**Input data:**
=== Section Start ===

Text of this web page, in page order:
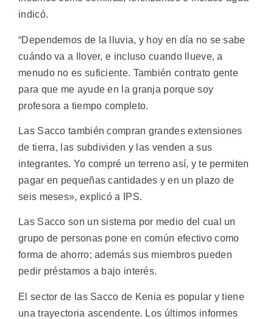
indicó.
“Dependemos de la lluvia, y hoy en día no se sabe
cuándo va a llover, e incluso cuando llueve, a
menudo no es suficiente. También contrato gente
para que me ayude en la granja porque soy
profesora a tiempo completo.
Las Sacco también compran grandes extensiones
de tierra, las subdividen y las venden a sus
integrantes. Yo compré un terreno así, y te permiten
pagar en pequeñas cantidades y en un plazo de
seis meses», explicó a IPS.
Las Sacco son un sistema por medio del cual un
grupo de personas pone en común efectivo como
forma de ahorro; además sus miembros pueden
pedir préstamos a bajo interés.
El sector de las Sacco de Kenia es popular y tiene
una trayectoria ascendente. Los últimos informes
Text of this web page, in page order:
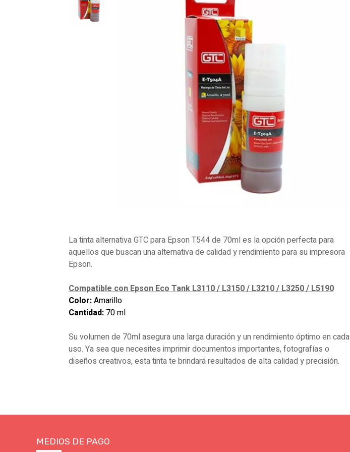
La tinta alternativa GTC para Epson T544 de 70ml es la opción perfecta para
aquellos que buscan una alternativa de calidad y rendimiento para su impresora
Epson.
Compatible con Epson Eco Tank L3110 / L3150 / L3210 / L3250 / L5190
Color:Amarillo
Cantidad:70 ml
Su volumen de 70ml asegura una larga duración y un rendimiento óptimo en cada
uso. Ya sea que necesites imprimir documentos importantes, fotografías o
diseños creativos, esta tinta te brindará resultados de alta calidad y precisión.
MEDIOS DE PAGO
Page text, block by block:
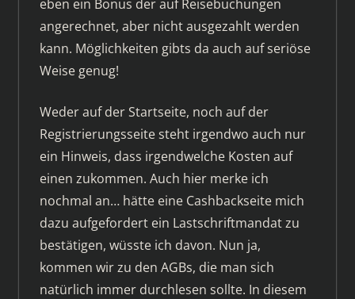
eben ein Bonus der auf Reisebuchungen
angerechnet, aber nicht ausgezahlt werden
kann. Möglichkeiten gibts da auch auf seriöse
Weise genug!
Weder auf der Startseite, noch auf der
Registrierungsseite steht irgendwo auch nur
ein Hinweis, dass irgendwelche Kosten auf
einen zukommen. Auch hier merke ich
nochmal an… hätte eine Cashbackseite mich
dazu aufgefordert ein Lastschriftmandat zu
bestätigen, wüsste ich davon. Nun ja,
kommen wir zu den AGBs, die man sich
natürlich immer durchlesen sollte. In diesem
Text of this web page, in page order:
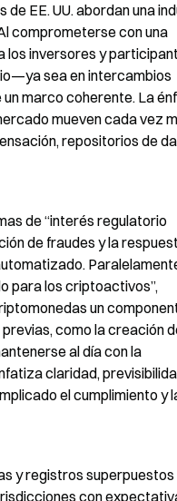
EE. UU. abordan una
comprometerse con una
los inversores y
sea en intercambios
marco coherente. La
mueven cada vez
repositorios de
de “interés regulatorio
de fraudes y la
para los criptoactivos”,
un
como la creación
al día con la
claridad,
el cumplimiento y
y registros
con
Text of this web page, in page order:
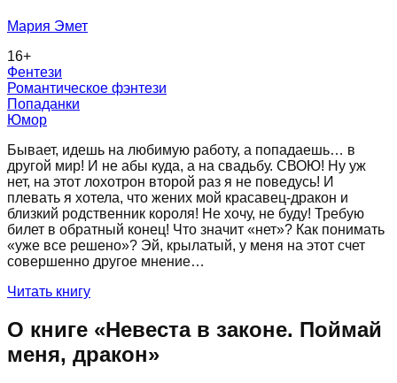
Мария Эмет
16+
Фентези
Романтическое фэнтези
Попаданки
Юмор
Бывает, идешь на любимую работу, а попадаешь… в
другой мир! И не абы куда, а на свадьбу. СВОЮ! Ну уж
нет, на этот лохотрон второй раз я не поведусь! И
плевать я хотела, что жених мой красавец-дракон и
близкий родственник короля! Не хочу, не буду! Требую
билет в обратный конец! Что значит «нет»? Как понимать
«уже все решено»? Эй, крылатый, у меня на этот счет
совершенно другое мнение…
Читать книгу
О книге «Невеста в законе. Поймай
меня, дракон»
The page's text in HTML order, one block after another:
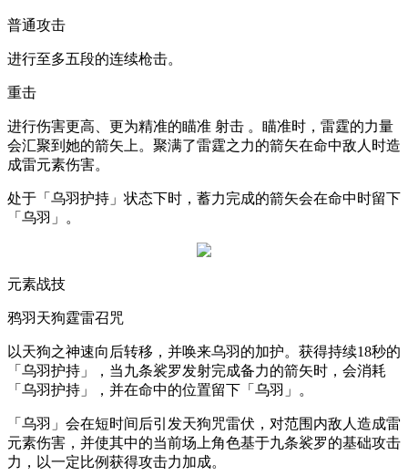
普通攻击
进行至多五段的连续枪击。
重击
进行伤害更高、更为精准的瞄准 射击 。瞄准时，雷霆的力量
会汇聚到她的箭矢上。聚满了雷霆之力的箭矢在命中敌人时造
成雷元素伤害。
处于「乌羽护持」状态下时，蓄力完成的箭矢会在命中时留下
「乌羽」。
元素战技
鸦羽天狗霆雷召咒
以天狗之神速向后转移，并唤来乌羽的加护。获得持续18秒的
「乌羽护持」，当九条裟罗发射完成备力的箭矢时，会消耗
「乌羽护持」，并在命中的位置留下「乌羽」。
「乌羽」会在短时间后引发天狗咒雷伏，对范围内敌人造成雷
元素伤害，并使其中的当前场上角色基于九条裟罗的基础攻击
力，以一定比例获得攻击力加成。
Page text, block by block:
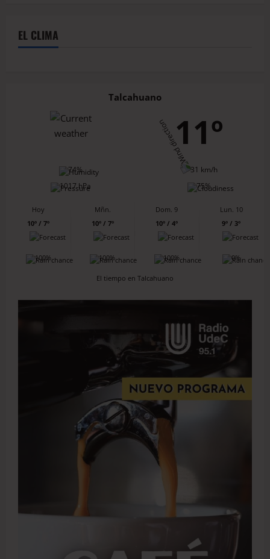
EL CLIMA
Talcahuano
11º
74%
31 km/h
1017 hPa
75%
Hoy
10º / 7º
100%
Mñn.
10º / 7º
100%
Dom. 9
10º / 4º
100%
Lun. 10
9º / 3º
0%
El tiempo en Talcahuano
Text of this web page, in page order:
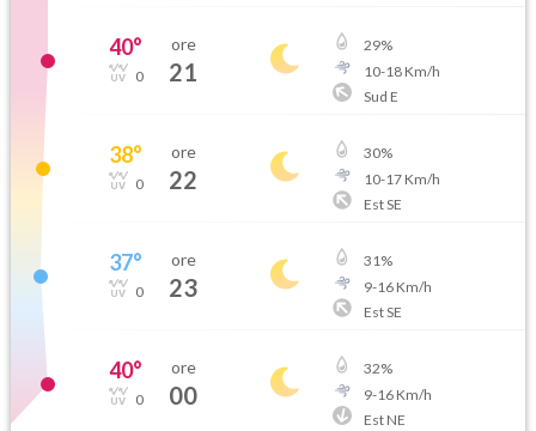
40°
0
ore
21
29%
10-18Km/h
Sud E
38°
0
ore
22
30%
10-17Km/h
Est SE
37°
0
ore
23
31%
9-16Km/h
Est SE
40°
0
ore
00
32%
9-16Km/h
Est NE
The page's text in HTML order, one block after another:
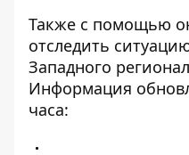
Также с помощью
отследить
Западного
Информация
часа:
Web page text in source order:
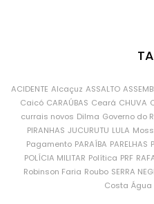
ACIDENTE Alcaçuz ASSALTO
Caicó CARAÚBAS Ceará CHUVA
currais novos Dilma Governo do
PIRANHAS JUCURUTU LULA
Pagamento PARAÍBA PARELHAS
POLÍCIA MILITAR Política PRF
Robinson Faria Roubo SERRA
Costa Água
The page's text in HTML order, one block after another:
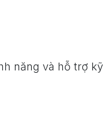
năng và hỗ trợ kỹ
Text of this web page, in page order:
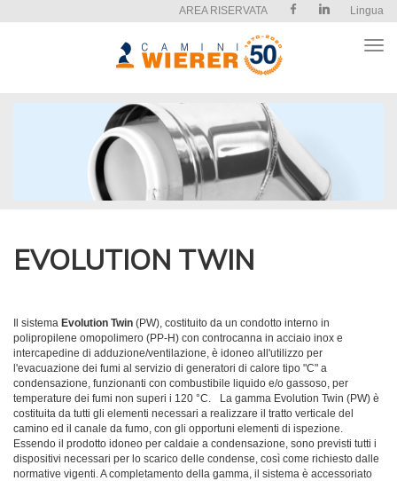
AREA RISERVATA Lingua
Apri
EVOLUTION TWIN
Il sistema Evolution Twin (PW), costituito da un condotto interno in
polipropilene omopolimero (PP-H) con controcanna in acciaio inox e
intercapedine di adduzione/ventilazione, è idoneo all'utilizzo per
l'evacuazione dei fumi al servizio di generatori di calore tipo "C" a
condensazione, funzionanti con combustibile liquido e/o gassoso, per
temperature dei fumi non superi i 120 °C. La gamma Evolution Twin (PW) è
costituita da tutti gli elementi necessari a realizzare il tratto verticale del
camino ed il canale da fumo, con gli opportuni elementi di ispezione.
Essendo il prodotto idoneo per caldaie a condensazione, sono previsti tutti i
dispositivi necessari per lo scarico delle condense, così come richiesto dalle
normative vigenti. A completamento della gamma, il sistema è accessoriato
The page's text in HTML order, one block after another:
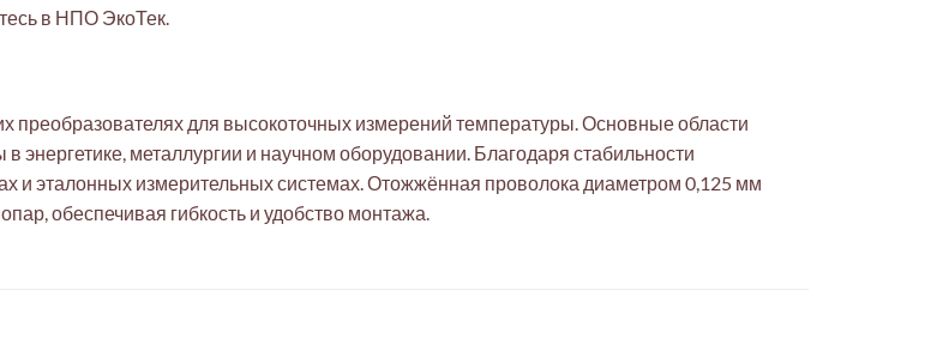
в НПО ЭкоТек.
преобразователях для высокоточных измерений температуры. Основные области
металлургии и научном оборудовании. Благодаря стабильности
и эталонных измерительных системах. Отожжённая проволока диаметром 0,125 мм
обеспечивая гибкость и удобство монтажа.
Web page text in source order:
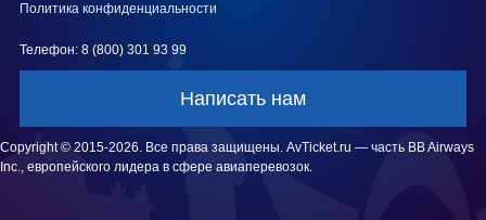
Политика конфиденциальности
Телефон: 8 (800) 301 93 99
Написать нам
Copyright © 2015-2026. Все права защищены. AvTicket.ru — часть BB Airways
Inc., европейского лидера в сфере авиаперевозок.
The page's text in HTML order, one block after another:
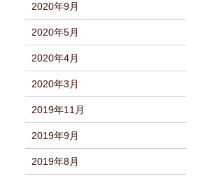
2020年9月
2020年5月
2020年4月
2020年3月
2019年11月
2019年9月
2019年8月
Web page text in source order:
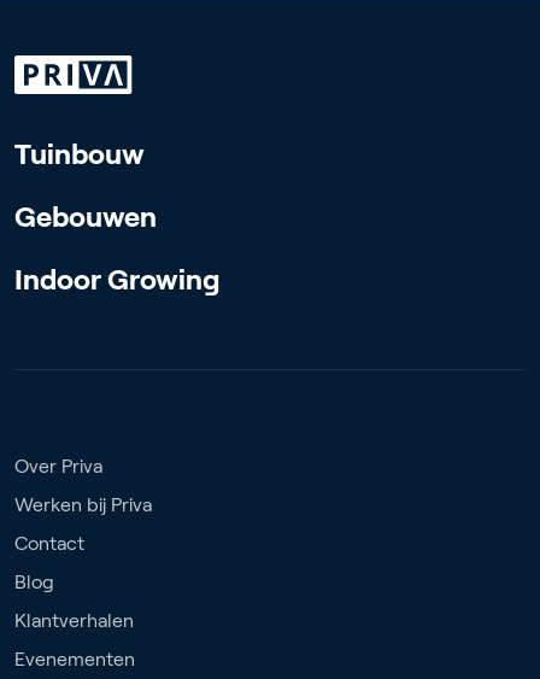
Tuinbouw
Gebouwen
Indoor Growing
Over Priva
Werken bij Priva
Contact
Blog
Klantverhalen
Evenementen
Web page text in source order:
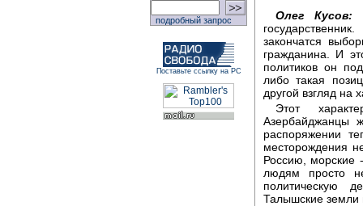
подробный запрос
Поставьте ссылку на РС
Олег Кусов:
закончатся
гражданина. И
политиков он
либо такая
другой взгляд на
Этот
Азербайджанцы
распоряжении
месторождения
Россию, морские
людям просто
политическую
Талышские земли
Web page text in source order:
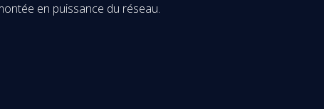
en puissance du réseau.

=== Section End ===

**Task prompt:** For this task, return exactly the stretch of the listing above from the line with "día no se sabe" through the line with "La tinta alternativa", inclusive and without pictures.

**Problem solution:**
“Dependemos de la lluvia, y hoy en día no se sabe
cuándo va a llover, e incluso cuando llueve, a
menudo no es suficiente. También contrato gente
para que me ayude en la granja porque soy
profesora a tiempo completo.
Las Sacco también compran grandes extensiones
de tierra, las subdividen y las venden a sus
integrantes. Yo compré un terreno así, y te permiten
pagar en pequeñas cantidades y en un plazo de
seis meses», explicó a IPS.
Las Sacco son un sistema por medio del cual un
grupo de personas pone en común efectivo como
forma de ahorro; además sus miembros pueden
pedir préstamos a bajo interés.
El sector de las Sacco de Kenia es popular y tiene
una trayectoria ascendente. Los últimos informes
Text of this web page, in page order:
La tinta alternativa GTC para Epson T544 de 70ml es la opción perfecta para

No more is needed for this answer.